*Action item*
Please restate word for word the lines of the entries below from the one with "y1, x2, y2)." to the one with "image : https://content.fitz.ms/fitz-website/assets/Jana", inclusive, and leave out every picture.

** Opening Records for the task block **

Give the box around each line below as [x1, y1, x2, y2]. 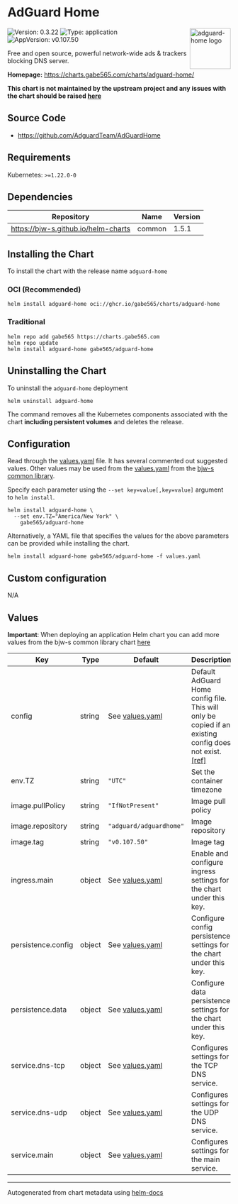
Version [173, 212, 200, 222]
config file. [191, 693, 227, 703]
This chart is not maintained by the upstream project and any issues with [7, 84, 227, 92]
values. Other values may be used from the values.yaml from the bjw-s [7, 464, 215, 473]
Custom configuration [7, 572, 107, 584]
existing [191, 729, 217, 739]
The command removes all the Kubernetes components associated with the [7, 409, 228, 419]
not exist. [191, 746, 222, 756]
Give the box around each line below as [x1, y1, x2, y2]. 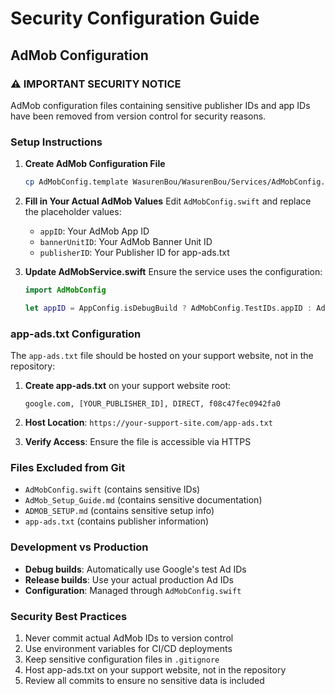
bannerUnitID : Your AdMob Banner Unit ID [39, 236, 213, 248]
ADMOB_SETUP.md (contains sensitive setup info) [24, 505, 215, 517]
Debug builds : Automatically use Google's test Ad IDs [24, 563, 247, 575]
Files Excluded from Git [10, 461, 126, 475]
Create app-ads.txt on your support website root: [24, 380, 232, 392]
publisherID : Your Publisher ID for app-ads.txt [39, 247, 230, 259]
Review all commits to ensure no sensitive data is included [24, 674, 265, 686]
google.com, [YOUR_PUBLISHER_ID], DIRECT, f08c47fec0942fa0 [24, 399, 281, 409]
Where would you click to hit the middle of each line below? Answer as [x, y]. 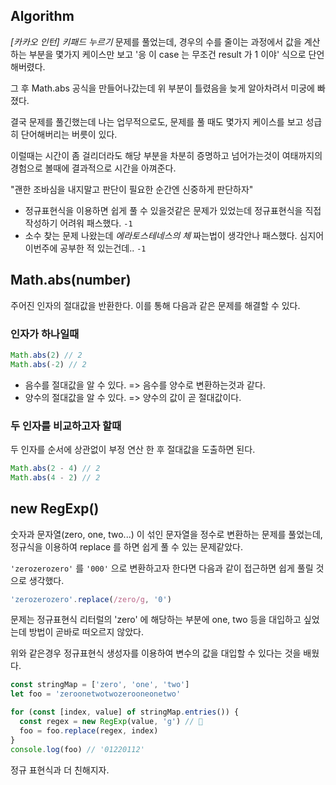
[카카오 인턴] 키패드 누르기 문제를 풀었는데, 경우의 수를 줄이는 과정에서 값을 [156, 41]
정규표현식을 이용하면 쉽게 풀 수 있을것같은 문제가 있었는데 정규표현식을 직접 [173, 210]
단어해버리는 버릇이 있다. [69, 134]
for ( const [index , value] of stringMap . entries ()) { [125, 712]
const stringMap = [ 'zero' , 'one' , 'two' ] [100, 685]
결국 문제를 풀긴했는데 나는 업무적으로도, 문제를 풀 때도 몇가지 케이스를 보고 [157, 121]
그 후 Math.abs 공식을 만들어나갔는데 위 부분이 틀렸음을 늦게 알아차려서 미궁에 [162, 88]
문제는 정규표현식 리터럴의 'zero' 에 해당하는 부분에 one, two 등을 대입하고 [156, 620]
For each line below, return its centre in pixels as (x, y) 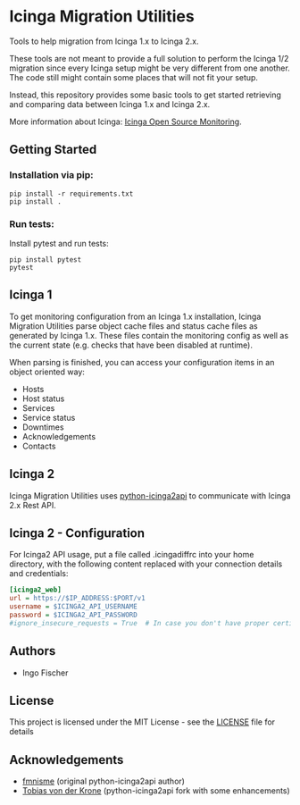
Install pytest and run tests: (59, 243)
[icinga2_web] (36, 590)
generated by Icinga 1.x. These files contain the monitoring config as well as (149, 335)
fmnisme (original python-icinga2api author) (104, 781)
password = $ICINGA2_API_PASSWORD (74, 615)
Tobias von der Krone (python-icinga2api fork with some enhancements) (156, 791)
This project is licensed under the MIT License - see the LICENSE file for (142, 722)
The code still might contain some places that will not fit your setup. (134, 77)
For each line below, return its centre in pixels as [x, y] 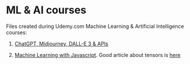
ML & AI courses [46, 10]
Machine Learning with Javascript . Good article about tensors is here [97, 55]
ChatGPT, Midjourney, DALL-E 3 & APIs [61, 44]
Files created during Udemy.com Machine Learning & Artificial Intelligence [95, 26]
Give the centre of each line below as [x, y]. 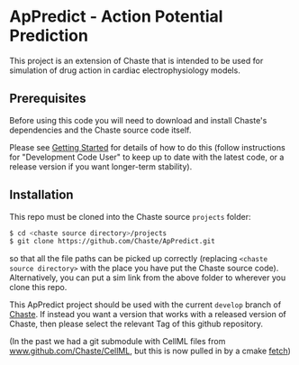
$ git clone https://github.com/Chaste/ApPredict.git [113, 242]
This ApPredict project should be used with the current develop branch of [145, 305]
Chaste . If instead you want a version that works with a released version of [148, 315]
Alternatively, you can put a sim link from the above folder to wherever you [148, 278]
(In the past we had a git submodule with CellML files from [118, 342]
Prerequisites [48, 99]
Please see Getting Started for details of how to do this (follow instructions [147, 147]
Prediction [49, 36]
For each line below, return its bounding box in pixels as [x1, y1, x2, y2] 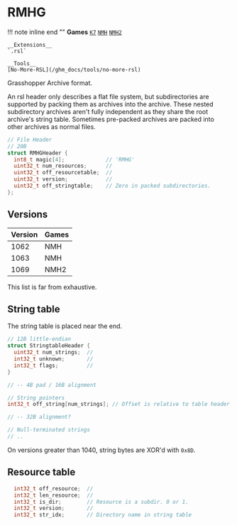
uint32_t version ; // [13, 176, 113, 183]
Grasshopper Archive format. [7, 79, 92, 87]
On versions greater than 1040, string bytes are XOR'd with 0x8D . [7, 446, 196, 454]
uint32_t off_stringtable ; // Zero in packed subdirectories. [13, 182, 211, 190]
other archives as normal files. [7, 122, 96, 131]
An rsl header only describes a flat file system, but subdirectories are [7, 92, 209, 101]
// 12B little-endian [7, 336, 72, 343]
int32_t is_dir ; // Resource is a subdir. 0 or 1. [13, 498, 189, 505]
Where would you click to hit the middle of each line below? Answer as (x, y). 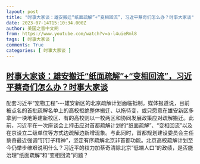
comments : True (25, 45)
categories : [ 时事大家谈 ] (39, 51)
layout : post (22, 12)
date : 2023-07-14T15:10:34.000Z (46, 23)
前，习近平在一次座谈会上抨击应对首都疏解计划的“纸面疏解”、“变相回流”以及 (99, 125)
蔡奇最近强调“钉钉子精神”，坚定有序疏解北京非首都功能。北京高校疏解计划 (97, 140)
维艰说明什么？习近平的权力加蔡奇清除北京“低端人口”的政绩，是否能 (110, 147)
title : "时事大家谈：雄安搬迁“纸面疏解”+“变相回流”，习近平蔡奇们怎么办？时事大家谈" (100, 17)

** Closing Records for the task block **
** Opening Records for the task block **

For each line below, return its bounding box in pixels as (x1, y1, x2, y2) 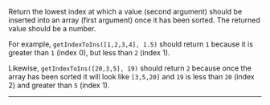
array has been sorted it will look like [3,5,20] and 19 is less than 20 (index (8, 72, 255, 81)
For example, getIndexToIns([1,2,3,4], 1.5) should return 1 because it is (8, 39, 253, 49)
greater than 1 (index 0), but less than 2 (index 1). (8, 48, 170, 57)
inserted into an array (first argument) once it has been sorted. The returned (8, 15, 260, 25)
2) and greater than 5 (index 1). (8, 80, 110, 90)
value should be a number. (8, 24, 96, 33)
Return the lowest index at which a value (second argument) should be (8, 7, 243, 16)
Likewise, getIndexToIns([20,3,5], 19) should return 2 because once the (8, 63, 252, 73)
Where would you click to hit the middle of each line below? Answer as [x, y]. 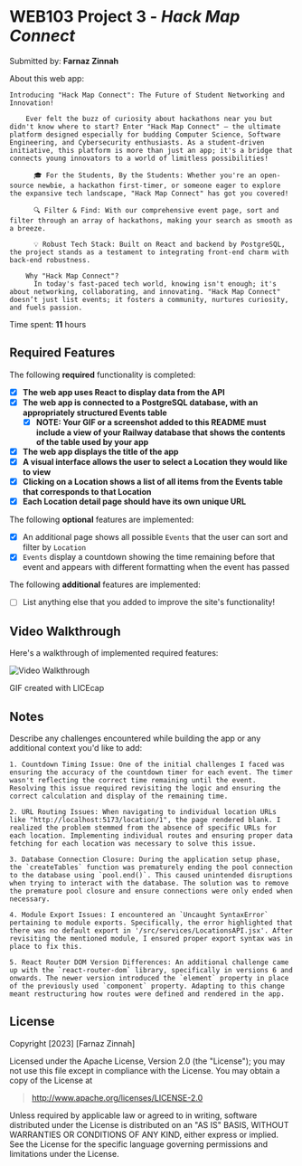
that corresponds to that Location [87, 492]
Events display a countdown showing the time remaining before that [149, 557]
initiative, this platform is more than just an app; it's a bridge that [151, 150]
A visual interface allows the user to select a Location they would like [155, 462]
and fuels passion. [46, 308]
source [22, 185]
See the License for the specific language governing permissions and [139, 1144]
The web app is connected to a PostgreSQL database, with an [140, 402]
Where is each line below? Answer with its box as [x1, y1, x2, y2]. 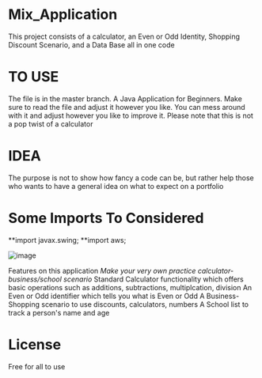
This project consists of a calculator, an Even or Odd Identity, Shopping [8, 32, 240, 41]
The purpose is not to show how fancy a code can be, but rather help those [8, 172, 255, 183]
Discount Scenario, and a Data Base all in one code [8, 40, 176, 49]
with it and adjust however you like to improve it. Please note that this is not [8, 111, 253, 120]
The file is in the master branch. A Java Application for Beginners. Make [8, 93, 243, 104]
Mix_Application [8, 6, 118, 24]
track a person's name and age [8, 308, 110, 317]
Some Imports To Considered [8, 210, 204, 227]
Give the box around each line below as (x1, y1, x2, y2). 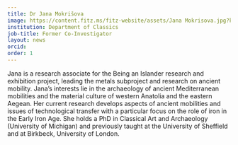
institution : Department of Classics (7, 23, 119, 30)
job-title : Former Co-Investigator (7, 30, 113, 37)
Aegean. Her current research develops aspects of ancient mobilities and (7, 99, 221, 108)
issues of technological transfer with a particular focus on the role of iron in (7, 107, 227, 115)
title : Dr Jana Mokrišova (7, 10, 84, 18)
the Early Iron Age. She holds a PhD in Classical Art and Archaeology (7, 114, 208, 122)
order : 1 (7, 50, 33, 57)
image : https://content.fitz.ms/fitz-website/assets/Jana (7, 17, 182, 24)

** Closing Records for the task block **

*Response to the task*
Give the box around each line below as (x1, y1, x2, y2). 
institution : Department of Classics (7, 23, 119, 30)
job-title : Former Co-Investigator (7, 30, 113, 37)
Aegean. Her current research develops aspects of ancient mobilities and (7, 99, 221, 108)
issues of technological transfer with a particular focus on the role of iron in (7, 107, 227, 115)
title : Dr Jana Mokrišova (7, 10, 84, 18)
the Early Iron Age. She holds a PhD in Classical Art and Archaeology (7, 114, 208, 122)
order : 1 (7, 50, 33, 57)
image : https://content.fitz.ms/fitz-website/assets/Jana (7, 17, 182, 24)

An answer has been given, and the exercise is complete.